Stored records
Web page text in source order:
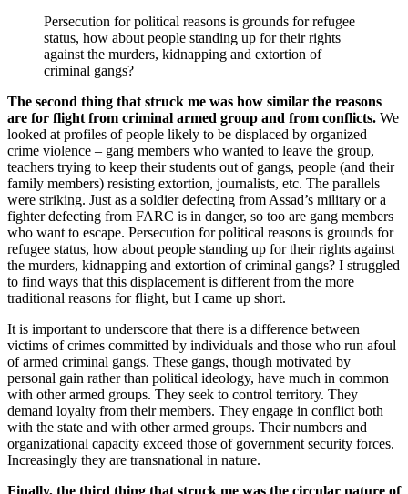
Persecution for political reasons is grounds for refugee
status, how about people standing up for their rights
against the murders, kidnapping and extortion of
criminal gangs?
The second thing that struck me was how similar the reasons
are for flight from criminal armed group and from conflicts. We
looked at profiles of people likely to be displaced by organized
crime violence – gang members who wanted to leave the group,
teachers trying to keep their students out of gangs, people (and their
family members) resisting extortion, journalists, etc. The parallels
were striking. Just as a soldier defecting from Assad’s military or a
fighter defecting from FARC is in danger, so too are gang members
who want to escape. Persecution for political reasons is grounds for
refugee status, how about people standing up for their rights against
the murders, kidnapping and extortion of criminal gangs? I struggled
to find ways that this displacement is different from the more
traditional reasons for flight, but I came up short.
It is important to underscore that there is a difference between
victims of crimes committed by individuals and those who run afoul
of armed criminal gangs. These gangs, though motivated by
personal gain rather than political ideology, have much in common
with other armed groups. They seek to control territory. They
demand loyalty from their members. They engage in conflict both
with the state and with other armed groups. Their numbers and
organizational capacity exceed those of government security forces.
Increasingly they are transnational in nature.

PROBLEM TO WORK ON: Repeat exactly and only the lines from the start of the data above through the line that holds "organizational capacity exceed", inclusive. Pictures do not belong in the copy.

ANSWER TO THE EXERCISE:
Web page text in source order:
Persecution for political reasons is grounds for refugee
status, how about people standing up for their rights
against the murders, kidnapping and extortion of
criminal gangs?
The second thing that struck me was how similar the reasons
are for flight from criminal armed group and from conflicts. We
looked at profiles of people likely to be displaced by organized
crime violence – gang members who wanted to leave the group,
teachers trying to keep their students out of gangs, people (and their
family members) resisting extortion, journalists, etc. The parallels
were striking. Just as a soldier defecting from Assad’s military or a
fighter defecting from FARC is in danger, so too are gang members
who want to escape. Persecution for political reasons is grounds for
refugee status, how about people standing up for their rights against
the murders, kidnapping and extortion of criminal gangs? I struggled
to find ways that this displacement is different from the more
traditional reasons for flight, but I came up short.
It is important to underscore that there is a difference between
victims of crimes committed by individuals and those who run afoul
of armed criminal gangs. These gangs, though motivated by
personal gain rather than political ideology, have much in common
with other armed groups. They seek to control territory. They
demand loyalty from their members. They engage in conflict both
with the state and with other armed groups. Their numbers and
organizational capacity exceed those of government security forces.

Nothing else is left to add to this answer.